**Prompt**
Identify, in the records below, every line where the string "handle" appears, and copy each such line.

*** Given records ***

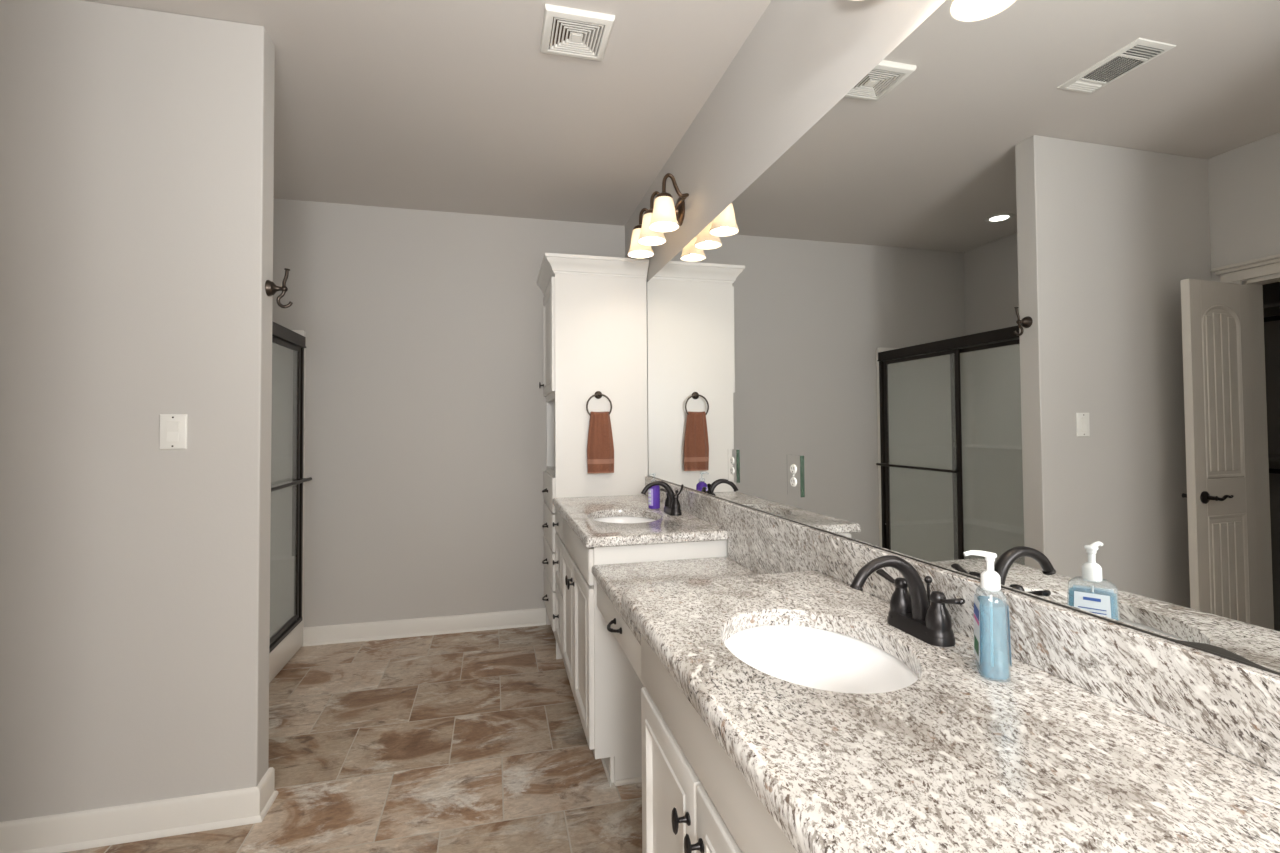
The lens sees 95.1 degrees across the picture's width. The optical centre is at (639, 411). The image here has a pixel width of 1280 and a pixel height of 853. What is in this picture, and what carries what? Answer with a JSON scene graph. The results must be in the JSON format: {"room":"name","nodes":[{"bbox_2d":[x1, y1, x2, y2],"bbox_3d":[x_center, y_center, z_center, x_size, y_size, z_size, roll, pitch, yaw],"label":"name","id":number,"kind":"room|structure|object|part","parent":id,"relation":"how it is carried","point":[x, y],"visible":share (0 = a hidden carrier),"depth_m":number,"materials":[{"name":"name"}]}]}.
{"room":"bathroom","nodes":[
{"label":"bathroom","id":0,"kind":"room"},
{"bbox_2d":[0,0,274,852],"bbox_3d":[-1.874,0.015,1.926,1.186,2.740,0.135,0,-1,-14],"label":"wall","id":1,"kind":"structure","parent":0,"point":[137,145],"depth_m":1.93,"materials":[{"name":"grey paint"}]},
{"bbox_2d":[159,414,186,448],"bbox_3d":[-1.558,0.068,1.953,0.078,0.117,0.011,0,-1,-14],"label":"light switch","id":2,"kind":"object","parent":1,"relation":"attached to","point":[173,427],"visible":1,"depth_m":1.95,"materials":[{"name":"white plastic"}]},
{"bbox_2d":[257,767,277,820],"bbox_3d":[-1.304,1.331,2.045,0.024,0.108,0.159,0,-1,-14],"label":"baseboard","id":3,"kind":"structure","parent":1,"relation":"attached to","point":[268,795],"depth_m":2.04,"materials":[{"name":"white paint"}]},
{"bbox_2d":[265,268,292,307],"bbox_3d":[-1.291,-0.443,2.102,0.079,0.146,0.058,0,-1,-14],"label":"robe hook","id":4,"kind":"object","parent":1,"relation":"attached to","point":[271,288],"visible":1,"depth_m":2.10,"materials":[{"name":"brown metal"}]},
{"bbox_3d":[-1.308,-0.440,2.098,0.046,0.058,0.058,0,-1,-14],"label":"wall plate","id":5,"kind":"part","parent":4,"relation":"part of","materials":[{"name":"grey metal"}]},
{"bbox_3d":[-1.276,-0.480,2.111,0.025,0.072,0.021,0,-1,-14],"label":"arm","id":6,"kind":"part","parent":4,"relation":"part of","materials":[{"name":"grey metal"}]},
{"bbox_2d":[63,624,641,852],"bbox_3d":[-0.704,1.376,0.674,3.070,0.060,6.520,0,-1,-14],"label":"floor","id":7,"kind":"structure","parent":0,"point":[464,742],"depth_m":2.34,"materials":[{"name":"tile"}]},
{"bbox_2d":[269,330,305,682],"bbox_3d":[-2.277,0.446,2.715,0.850,1.925,1.608,0,-1,-14],"label":"shower surround","id":8,"kind":"object","parent":7,"relation":"on","point":[281,558],"visible":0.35,"depth_m":3.52,"materials":[{"name":"white plastic"}]},
{"bbox_2d":[269,321,311,652],"bbox_3d":[-1.865,0.385,2.820,0.109,1.724,1.536,0,-1,-14],"label":"shower door","id":9,"kind":"structure","parent":8,"relation":"attached to","point":[283,336],"depth_m":3.50,"materials":[{"name":"brown metal"}]},
{"bbox_3d":[-1.963,0.414,3.153,0.018,1.617,0.750,0,-1,-14],"label":"pane frame","id":10,"kind":"part","parent":9,"relation":"part of","materials":[{"name":"brown metal"}]},
{"bbox_2d":[536,253,648,658],"bbox_3d":[-0.317,0.264,3.689,0.610,2.310,0.678,0,-1,-14],"label":"linen cabinet","id":11,"kind":"object","parent":7,"relation":"on","point":[595,307],"visible":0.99,"depth_m":3.44,"materials":[{"name":"white paint"}]},
{"bbox_3d":[-0.576,-0.442,3.675,0.023,0.665,0.592,0,-1,-14],"label":"door","id":12,"kind":"part","parent":11,"relation":"part of","materials":[{"name":"white paint"}]},
{"bbox_3d":[-0.568,0.492,3.652,0.020,0.200,0.592,0,-1,-14],"label":"drawer","id":13,"kind":"part","parent":11,"relation":"part of","materials":[{"name":"white paint"}]},
{"bbox_3d":[-0.563,1.156,3.635,0.020,0.217,0.592,0,-1,-14],"label":"drawer","id":14,"kind":"part","parent":11,"relation":"part of","materials":[{"name":"white paint"}]},
{"bbox_3d":[-0.565,0.931,3.641,0.020,0.213,0.592,0,-1,-14],"label":"drawer","id":15,"kind":"part","parent":11,"relation":"part of","materials":[{"name":"white paint"}]},
{"bbox_3d":[-0.566,0.709,3.646,0.020,0.213,0.592,0,-1,-14],"label":"drawer","id":16,"kind":"part","parent":11,"relation":"part of","materials":[{"name":"white paint"}]},
{"bbox_3d":[-0.324,-0.842,3.717,0.610,0.098,0.678,0,-1,-14],"label":"crown","id":17,"kind":"part","parent":11,"relation":"part of","materials":[{"name":"white paint"}]},
{"bbox_2d":[586,391,611,415],"bbox_3d":[-0.240,-0.035,3.410,0.154,0.170,0.040,0,-1,-14],"label":"towel ring","id":18,"kind":"object","parent":11,"relation":"attached to","point":[598,394],"visible":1,"depth_m":3.41,"materials":[{"name":"grey metal"}]},
{"bbox_2d":[587,411,613,473],"bbox_3d":[-0.229,0.179,3.394,0.160,0.357,0.053,0,-1,-14],"label":"hand towel","id":19,"kind":"object","parent":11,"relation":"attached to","point":[600,446],"visible":1,"depth_m":3.38,"materials":[{"name":"brown fabric"}]},
{"bbox_2d":[552,507,727,786],"bbox_3d":[-0.082,0.954,2.800,0.582,0.883,1.240,0,-1,-14],"label":"vanity cabinet","id":20,"kind":"object","parent":7,"relation":"on","point":[606,688],"visible":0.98,"depth_m":2.19,"materials":[{"name":"white paint"}]},
{"bbox_3d":[-0.431,1.118,3.161,0.023,0.308,0.338,0,-1,-14],"label":"drawer","id":21,"kind":"part","parent":20,"relation":"part of","materials":[{"name":"white paint"}]},
{"bbox_3d":[-0.433,0.606,3.174,0.020,0.133,0.338,0,-1,-14],"label":"drawer","id":22,"kind":"part","parent":20,"relation":"part of","materials":[{"name":"white paint"}]},
{"bbox_3d":[-0.433,0.819,3.168,0.023,0.267,0.338,0,-1,-14],"label":"drawer","id":23,"kind":"part","parent":20,"relation":"part of","materials":[{"name":"white paint"}]},
{"bbox_3d":[-0.336,0.968,2.782,0.023,0.587,0.420,0,-1,-14],"label":"door","id":24,"kind":"part","parent":20,"relation":"part of","materials":[{"name":"white paint"}]},
{"bbox_3d":[-0.317,0.752,2.607,0.031,0.046,0.025,0,-1,-14],"label":"knob","id":25,"kind":"part","parent":20,"relation":"part of","materials":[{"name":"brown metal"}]},
{"bbox_3d":[-0.300,0.750,2.539,0.031,0.046,0.025,0,-1,-14],"label":"knob","id":26,"kind":"part","parent":20,"relation":"part of","materials":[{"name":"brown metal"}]},
{"bbox_3d":[-0.232,0.957,2.365,0.023,0.587,0.420,0,-1,-14],"label":"door","id":27,"kind":"part","parent":20,"relation":"part of","materials":[{"name":"white paint"}]},
{"bbox_2d":[597,581,644,686],"bbox_3d":[0.154,0.649,1.847,0.534,0.120,0.758,0,-1,-14],"label":"drawer","id":28,"kind":"object","parent":20,"relation":"attached to","point":[629,644],"visible":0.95,"depth_m":1.72,"materials":[{"name":"white paint"}]},
{"bbox_3d":[-0.082,0.648,1.761,0.034,0.021,0.105,0,-1,-14],"label":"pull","id":29,"kind":"part","parent":28,"relation":"part of","materials":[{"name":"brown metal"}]},
{"bbox_3d":[-0.048,1.385,2.786,0.432,0.020,1.220,0,-1,-14],"label":"shoe molding","id":30,"kind":"part","parent":20,"relation":"part of","materials":[{"name":"white paint"}]},
{"bbox_2d":[552,495,727,547],"bbox_3d":[-0.073,0.495,2.804,0.567,0.035,1.264,0,-1,-14],"label":"countertop","id":31,"kind":"structure","parent":20,"relation":"on","point":[579,513],"depth_m":2.43,"materials":[{"name":"stone"}]},
{"bbox_2d":[593,516,655,522],"bbox_3d":[-0.070,0.595,2.658,0.376,0.170,0.480,0,-1,-14],"label":"sink","id":32,"kind":"object","parent":31,"relation":"in","point":[615,519],"visible":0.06,"depth_m":2.86,"materials":[{"name":"white ceramic"}]},
{"bbox_2d":[648,473,659,508],"bbox_3d":[0.070,0.392,2.894,0.058,0.172,0.057,0,-1,0],"label":"soap bottle","id":33,"kind":"object","parent":31,"relation":"on","point":[653,492],"visible":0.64,"depth_m":2.87,"materials":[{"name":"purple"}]},
{"bbox_2d":[641,481,683,515],"bbox_3d":[0.125,0.396,2.703,0.180,0.153,0.183,-1,-2,36],"label":"faucet","id":34,"kind":"object","parent":31,"relation":"on","point":[672,506],"visible":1,"depth_m":2.69,"materials":[{"name":"black metal"}]},
{"bbox_3d":[0.087,0.387,2.703,0.172,0.134,0.034,0,-1,-14],"label":"spout","id":35,"kind":"part","parent":34,"relation":"part of","materials":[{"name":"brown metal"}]},
{"bbox_3d":[0.138,0.423,2.767,0.051,0.083,0.051,0,-1,-14],"label":"handle","id":36,"kind":"part","parent":34,"relation":"part of","materials":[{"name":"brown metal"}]},
{"bbox_3d":[0.150,0.459,2.717,0.054,0.028,0.156,0,-1,-14],"label":"plate","id":37,"kind":"part","parent":34,"relation":"part of","materials":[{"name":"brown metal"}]},
{"bbox_3d":[0.163,0.420,2.668,0.051,0.083,0.051,0,-1,-14],"label":"handle","id":38,"kind":"part","parent":34,"relation":"part of","materials":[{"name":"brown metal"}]},
{"bbox_2d":[592,556,757,644],"bbox_3d":[0.177,0.571,1.856,0.543,0.034,0.754,0,-1,-14],"label":"countertop","id":39,"kind":"structure","parent":20,"relation":"on","point":[614,579],"depth_m":2.02,"materials":[{"name":"stone"}]},
{"bbox_2d":[641,634,796,852],"bbox_3d":[0.398,0.902,0.885,0.582,0.883,1.210,0,-1,-14],"label":"vanity cabinet","id":40,"kind":"object","parent":7,"relation":"on","point":[695,799],"visible":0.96,"depth_m":1.05,"materials":[{"name":"white paint"}]},
{"bbox_3d":[0.058,0.937,1.206,0.023,0.565,0.385,0,-1,-14],"label":"door","id":41,"kind":"part","parent":40,"relation":"part of","materials":[{"name":"white paint"}]},
{"bbox_3d":[0.073,0.732,1.048,0.031,0.046,0.025,0,-1,-14],"label":"knob","id":42,"kind":"part","parent":40,"relation":"part of","materials":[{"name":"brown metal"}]},
{"bbox_3d":[0.090,0.730,0.980,0.031,0.046,0.025,0,-1,-14],"label":"knob","id":43,"kind":"part","parent":40,"relation":"part of","materials":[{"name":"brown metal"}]},
{"bbox_3d":[0.153,0.926,0.826,0.023,0.565,0.382,0,-1,-14],"label":"door","id":44,"kind":"part","parent":40,"relation":"part of","materials":[{"name":"white paint"}]},
{"bbox_2d":[621,570,1279,852],"bbox_3d":[0.383,0.444,0.930,0.592,0.035,1.342,0,-1,-14],"label":"countertop","id":45,"kind":"structure","parent":40,"relation":"on","point":[956,759],"depth_m":0.73,"materials":[{"name":"stone"}]},
{"bbox_2d":[724,625,917,693],"bbox_3d":[0.323,0.552,1.086,0.370,0.170,0.464,0,-1,-14],"label":"sink","id":46,"kind":"object","parent":45,"relation":"in","point":[815,658],"visible":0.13,"depth_m":1.25,"materials":[{"name":"white ceramic"}]},
{"bbox_2d":[850,555,964,646],"bbox_3d":[0.527,0.354,1.125,0.188,0.153,0.193,-2,-2,38],"label":"faucet","id":47,"kind":"object","parent":45,"relation":"on","point":[913,614],"visible":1,"depth_m":1.12,"materials":[{"name":"black metal"}]},
{"bbox_3d":[0.519,0.346,1.221,0.021,0.021,0.065,0,-1,-14],"label":"lever","id":48,"kind":"part","parent":47,"relation":"part of","materials":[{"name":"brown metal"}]},
{"bbox_3d":[0.482,0.344,1.127,0.172,0.134,0.034,0,-1,-14],"label":"spout","id":49,"kind":"part","parent":47,"relation":"part of","materials":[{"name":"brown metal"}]},
{"bbox_3d":[0.532,0.380,1.191,0.051,0.083,0.051,0,-1,-14],"label":"handle","id":50,"kind":"part","parent":47,"relation":"part of","materials":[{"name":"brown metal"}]},
{"bbox_3d":[0.545,0.416,1.141,0.054,0.028,0.156,0,-1,-14],"label":"plate","id":51,"kind":"part","parent":47,"relation":"part of","materials":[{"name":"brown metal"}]},
{"bbox_3d":[0.566,0.369,1.147,0.015,0.092,0.015,0,-1,-14],"label":"lift rod","id":52,"kind":"part","parent":47,"relation":"part of","materials":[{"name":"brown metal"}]},
{"bbox_3d":[0.557,0.378,1.092,0.051,0.083,0.051,0,-1,-14],"label":"handle","id":53,"kind":"part","parent":47,"relation":"part of","materials":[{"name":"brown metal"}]},
{"bbox_3d":[0.559,0.341,1.061,0.021,0.021,0.065,0,-1,-14],"label":"lever","id":54,"kind":"part","parent":47,"relation":"part of","materials":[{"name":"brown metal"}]},
{"bbox_2d":[963,550,1011,678],"bbox_3d":[0.566,0.327,0.960,0.062,0.198,0.080,-1,-2,22],"label":"soap bottle","id":55,"kind":"object","parent":45,"relation":"on","point":[990,579],"visible":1,"depth_m":0.95,"materials":[{"name":"clear plastic"}]},
{"bbox_2d":[974,635,978,655],"bbox_3d":[0.554,0.385,0.963,0.001,0.022,0.040,-1,-2,22],"label":"print","id":56,"kind":"object","parent":55,"relation":"attached to","point":[976,637],"depth_m":0.96,"materials":[{"name":"green paper"}]},
{"bbox_2d":[974,603,978,620],"bbox_3d":[0.554,0.330,0.964,0.001,0.016,0.052,-1,-2,22],"label":"print","id":57,"kind":"object","parent":55,"relation":"on","point":[976,605],"depth_m":0.96,"materials":[{"name":"blue"}]},
{"bbox_2d":[82,0,771,225],"bbox_3d":[-1.281,-1.423,0.605,4.220,0.060,6.520,0,-1,-14],"label":"ceiling","id":58,"kind":"structure","parent":0,"point":[456,106],"depth_m":2.50,"materials":[{"name":"grey paint"}]},
{"bbox_2d":[540,4,614,60],"bbox_3d":[-0.230,-1.351,2.103,0.238,0.022,0.238,0,-1,-14],"label":"exhaust fan","id":59,"kind":"object","parent":58,"relation":"attached to","point":[566,29],"visible":1,"depth_m":2.08,"materials":[{"name":"white plastic"}]},
{"bbox_2d":[272,198,624,626],"bbox_3d":[-1.546,0.060,3.800,2.956,2.740,0.116,0,-1,-14],"label":"wall","id":60,"kind":"structure","parent":0,"point":[425,404],"depth_m":3.78,"materials":[{"name":"grey paint"}]},
{"bbox_2d":[302,608,545,646],"bbox_3d":[-1.345,1.374,3.743,1.475,0.108,0.024,0,-1,-14],"label":"baseboard","id":61,"kind":"structure","parent":60,"relation":"attached to","point":[403,628],"depth_m":3.73,"materials":[{"name":"white paint"}]},
{"bbox_2d":[625,0,945,414],"bbox_3d":[0.720,-0.024,1.068,0.114,2.740,6.520,0,-1,-14],"label":"wall","id":62,"kind":"structure","parent":0,"point":[800,58],"depth_m":1.95,"materials":[{"name":"grey paint"}]},
{"bbox_2d":[628,173,688,257],"bbox_3d":[0.095,-0.953,2.874,0.220,0.249,0.574,0,-1,-14],"label":"vanity light","id":63,"kind":"object","parent":62,"relation":"attached to","point":[660,218],"visible":1,"depth_m":2.80,"materials":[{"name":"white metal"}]},
{"bbox_3d":[0.004,-0.890,3.074,0.139,0.135,0.139,0,-1,-14],"label":"lamp shade","id":64,"kind":"part","parent":63,"relation":"part of","materials":[{"name":"white glass"}]},
{"bbox_3d":[0.053,-1.019,3.090,0.121,0.106,0.020,0,-1,-14],"label":"arm","id":65,"kind":"part","parent":63,"relation":"part of","materials":[{"name":"brown metal"}]},
{"bbox_3d":[0.058,-0.896,2.856,0.139,0.135,0.139,0,-1,-14],"label":"lamp shade","id":66,"kind":"part","parent":63,"relation":"part of","materials":[{"name":"white glass"}]},
{"bbox_3d":[0.107,-1.025,2.872,0.121,0.106,0.020,0,-1,-14],"label":"arm","id":67,"kind":"part","parent":63,"relation":"part of","materials":[{"name":"brown metal"}]},
{"bbox_3d":[0.109,-0.902,2.652,0.139,0.135,0.139,0,-1,-14],"label":"lamp shade","id":68,"kind":"part","parent":63,"relation":"part of","materials":[{"name":"white glass"}]},
{"bbox_3d":[0.158,-1.030,2.668,0.121,0.106,0.020,0,-1,-14],"label":"arm","id":69,"kind":"part","parent":63,"relation":"part of","materials":[{"name":"brown metal"}]},
{"bbox_3d":[0.185,-0.989,2.890,0.038,0.143,0.124,0,-1,-14],"label":"wall plate","id":70,"kind":"part","parent":63,"relation":"part of","materials":[{"name":"brown metal"}]},
{"bbox_2d":[645,476,1279,773],"bbox_3d":[0.435,0.448,1.918,0.026,0.209,3.232,0,-1,-14],"label":"backsplash","id":71,"kind":"structure","parent":62,"relation":"attached to","point":[1233,707],"depth_m":0.90,"materials":[{"name":"stone"}]},
{"bbox_2d":[647,0,1279,674],"bbox_3d":[0.414,-0.234,2.039,0.007,1.160,3.021,0,-1,-14],"label":"wall mirror","id":72,"kind":"object","parent":62,"relation":"attached to","point":[1014,295],"visible":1,"depth_m":1.01,"materials":[{"name":"clear glass"}]},
{"bbox_2d":[728,449,737,482],"bbox_3d":[0.355,0.208,2.247,0.010,0.124,0.082,0,-1,-14],"label":"outlet","id":73,"kind":"object","parent":72,"relation":"attached to","point":[732,453],"visible":1,"depth_m":2.24,"materials":[{"name":"white plastic"}]},
{"bbox_2d":[787,454,802,496],"bbox_3d":[0.470,0.196,1.787,0.010,0.124,0.082,0,-1,-14],"label":"outlet","id":74,"kind":"object","parent":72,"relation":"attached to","point":[794,462],"visible":1,"depth_m":1.78,"materials":[{"name":"white plastic"}]},
{"bbox_2d":[790,477,795,486],"bbox_3d":[0.468,0.215,1.786,0.004,0.029,0.034,0,-1,-14],"label":"receptacle","id":75,"kind":"object","parent":74,"relation":"attached to","point":[792,479],"depth_m":1.78,"materials":[{"name":"grey plastic"}]},
{"bbox_2d":[790,464,795,473],"bbox_3d":[0.468,0.176,1.787,0.004,0.029,0.034,0,-1,-14],"label":"receptacle","id":76,"kind":"object","parent":74,"relation":"attached to","point":[792,466],"depth_m":1.79,"materials":[{"name":"grey plastic"}]}
]}

*** End of Given records ***

**Solution to the problem**
{"bbox_3d":[0.138,0.423,2.767,0.051,0.083,0.051,0,-1,-14],"label":"handle","id":36,"kind":"part","parent":34,"relation":"part of","materials":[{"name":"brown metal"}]},
{"bbox_3d":[0.163,0.420,2.668,0.051,0.083,0.051,0,-1,-14],"label":"handle","id":38,"kind":"part","parent":34,"relation":"part of","materials":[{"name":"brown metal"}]},
{"bbox_3d":[0.532,0.380,1.191,0.051,0.083,0.051,0,-1,-14],"label":"handle","id":50,"kind":"part","parent":47,"relation":"part of","materials":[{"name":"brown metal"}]},
{"bbox_3d":[0.557,0.378,1.092,0.051,0.083,0.051,0,-1,-14],"label":"handle","id":53,"kind":"part","parent":47,"relation":"part of","materials":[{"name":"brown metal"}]},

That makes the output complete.